Use `LibSqlBackend::new_memory()` in unit tests — no files, no cleanup required:

```rust
#[tokio::test]
async fn test_my_feature() {
    let backend = LibSqlBackend::new_memory().await.unwrap();
    backend.run_migrations().await.unwrap();
    // backend implements Database — call any trait method
}
```

For concurrency tests that require multiple connections sharing state, use `LibSqlBackend::new_local(&tmp_path)` with a `tempfile::tempdir()`. In-memory databases do not share state between connections.

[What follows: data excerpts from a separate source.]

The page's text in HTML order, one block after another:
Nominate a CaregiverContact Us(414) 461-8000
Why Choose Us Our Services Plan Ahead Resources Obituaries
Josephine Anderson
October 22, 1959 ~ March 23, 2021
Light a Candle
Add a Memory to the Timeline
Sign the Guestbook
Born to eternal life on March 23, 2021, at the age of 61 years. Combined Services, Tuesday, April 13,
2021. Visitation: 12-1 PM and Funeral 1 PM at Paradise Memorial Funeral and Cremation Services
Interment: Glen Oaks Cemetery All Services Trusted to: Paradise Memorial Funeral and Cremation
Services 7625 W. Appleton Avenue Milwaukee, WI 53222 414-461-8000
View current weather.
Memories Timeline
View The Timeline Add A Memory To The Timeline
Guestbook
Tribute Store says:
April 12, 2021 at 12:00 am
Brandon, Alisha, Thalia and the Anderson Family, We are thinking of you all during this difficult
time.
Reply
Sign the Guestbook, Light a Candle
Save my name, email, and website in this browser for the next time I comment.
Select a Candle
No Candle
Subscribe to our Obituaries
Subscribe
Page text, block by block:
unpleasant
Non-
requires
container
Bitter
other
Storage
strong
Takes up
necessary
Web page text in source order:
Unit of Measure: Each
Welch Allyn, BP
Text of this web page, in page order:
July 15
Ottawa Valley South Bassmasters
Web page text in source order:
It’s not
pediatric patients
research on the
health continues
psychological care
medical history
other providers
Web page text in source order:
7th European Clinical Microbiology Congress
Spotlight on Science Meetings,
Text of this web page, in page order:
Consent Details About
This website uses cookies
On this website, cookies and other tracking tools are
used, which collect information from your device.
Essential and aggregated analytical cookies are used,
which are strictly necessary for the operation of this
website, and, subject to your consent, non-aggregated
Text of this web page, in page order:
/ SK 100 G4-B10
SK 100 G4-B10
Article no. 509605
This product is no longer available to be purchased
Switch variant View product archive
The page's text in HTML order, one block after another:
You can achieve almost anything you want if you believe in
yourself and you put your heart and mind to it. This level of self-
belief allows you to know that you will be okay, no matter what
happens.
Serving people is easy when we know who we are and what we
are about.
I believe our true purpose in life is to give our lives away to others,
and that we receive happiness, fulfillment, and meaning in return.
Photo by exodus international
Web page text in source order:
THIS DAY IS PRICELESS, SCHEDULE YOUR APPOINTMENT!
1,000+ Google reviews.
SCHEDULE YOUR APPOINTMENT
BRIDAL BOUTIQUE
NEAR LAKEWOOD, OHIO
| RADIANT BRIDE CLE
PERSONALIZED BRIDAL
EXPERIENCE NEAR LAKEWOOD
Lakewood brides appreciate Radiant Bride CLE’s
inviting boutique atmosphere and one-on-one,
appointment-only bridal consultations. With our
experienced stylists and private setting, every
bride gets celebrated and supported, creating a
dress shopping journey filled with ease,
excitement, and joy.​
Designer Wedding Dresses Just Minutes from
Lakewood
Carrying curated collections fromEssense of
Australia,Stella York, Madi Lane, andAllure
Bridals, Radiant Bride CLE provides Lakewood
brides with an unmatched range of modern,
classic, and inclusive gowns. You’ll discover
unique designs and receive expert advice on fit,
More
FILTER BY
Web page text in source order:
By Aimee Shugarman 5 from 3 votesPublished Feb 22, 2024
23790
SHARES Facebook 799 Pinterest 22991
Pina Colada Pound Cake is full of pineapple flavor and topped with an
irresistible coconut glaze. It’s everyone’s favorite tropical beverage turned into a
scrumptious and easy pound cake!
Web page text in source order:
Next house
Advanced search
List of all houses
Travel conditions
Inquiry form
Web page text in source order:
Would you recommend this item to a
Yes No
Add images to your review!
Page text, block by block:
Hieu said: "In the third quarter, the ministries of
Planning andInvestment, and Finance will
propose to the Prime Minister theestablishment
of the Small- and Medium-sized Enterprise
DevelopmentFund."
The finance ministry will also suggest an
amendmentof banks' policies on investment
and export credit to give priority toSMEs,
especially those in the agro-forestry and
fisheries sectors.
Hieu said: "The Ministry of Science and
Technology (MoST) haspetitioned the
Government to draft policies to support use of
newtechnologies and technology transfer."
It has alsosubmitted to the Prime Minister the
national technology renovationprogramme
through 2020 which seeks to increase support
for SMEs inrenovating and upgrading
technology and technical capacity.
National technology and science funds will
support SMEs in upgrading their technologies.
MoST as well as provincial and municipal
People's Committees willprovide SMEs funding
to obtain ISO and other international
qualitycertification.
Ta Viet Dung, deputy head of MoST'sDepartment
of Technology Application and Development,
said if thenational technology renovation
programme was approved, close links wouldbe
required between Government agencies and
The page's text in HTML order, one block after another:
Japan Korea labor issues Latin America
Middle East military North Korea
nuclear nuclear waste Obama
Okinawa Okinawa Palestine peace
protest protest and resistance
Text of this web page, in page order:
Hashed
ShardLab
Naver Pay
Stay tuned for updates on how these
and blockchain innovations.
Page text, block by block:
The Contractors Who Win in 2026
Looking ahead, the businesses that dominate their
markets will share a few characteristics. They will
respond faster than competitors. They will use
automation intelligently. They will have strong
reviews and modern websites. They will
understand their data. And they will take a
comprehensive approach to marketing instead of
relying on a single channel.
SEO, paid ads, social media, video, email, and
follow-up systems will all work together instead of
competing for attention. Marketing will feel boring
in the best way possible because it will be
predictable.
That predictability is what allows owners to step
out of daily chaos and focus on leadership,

## Sharing the libSQL Database Handle

`LibSqlBackend::shared_db()` returns an `Arc<LibSqlDatabase>` for passing to satellite stores (e.g., `LibSqlSecretsStore`, `LibSqlWasmToolStore`) that need their own connections per-operation but should share the same underlying database file. These stores call `.connect()` on the shared handle themselves. This is the correct pattern — do not pass a live `Connection` to satellite stores.

## Pattern: Fix the Pattern, Not the Instance

When fixing a bug in one backend's SQL, always grep for the same pattern in the other backend. A fix to `postgres.rs` that doesn't also fix the libSQL module (e.g., `libsql/jobs.rs`) is half a fix. The same applies to satellite types like `LibSqlSecretsStore` or `LibSqlWasmToolStore`.